Step 1: Understanding the Concept:
A pipe closed at one end produces only odd harmonics.
The fundamental mode corresponds to the first harmonic. The overtones refer to the higher resonant frequencies.
Step 2: Key Formula or Approach:
Harmonics for closed pipe: $f_n = n f_0$, where $n = 1, 3, 5, 7, \dots$
$f_0$ is fundamental frequency ($1^{\text{st}}$ harmonic).
First overtone = $3^{\text{rd}}$ harmonic = $3f_0$.
Second overtone = $5^{\text{th}}$ harmonic = $5f_0$.
Third overtone = $7^{\text{th}}$ harmonic = $7f_0$.
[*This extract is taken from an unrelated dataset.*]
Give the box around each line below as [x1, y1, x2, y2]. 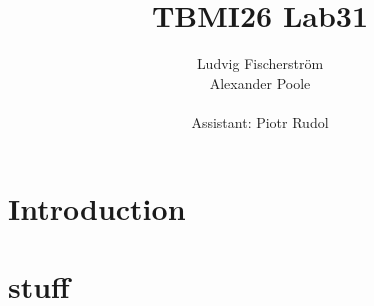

Step 3: Detailed Explanation:
The sum of the frequencies of the first three overtones is given as 3930 Hz.
Set up the equation:
\[ 3f_0 + 5f_0 + 7f_0 = 3930 \]
Add the coefficients:
\[ 15f_0 = 3930 \]
Solve for $f_0$:
\[ f_0 = \frac{3930}{15} \]
Performing the division:
\[ f_0 = 262 \text{ Hz} \]
Step 4: Final Answer:
The fundamental frequency is 262 Hz.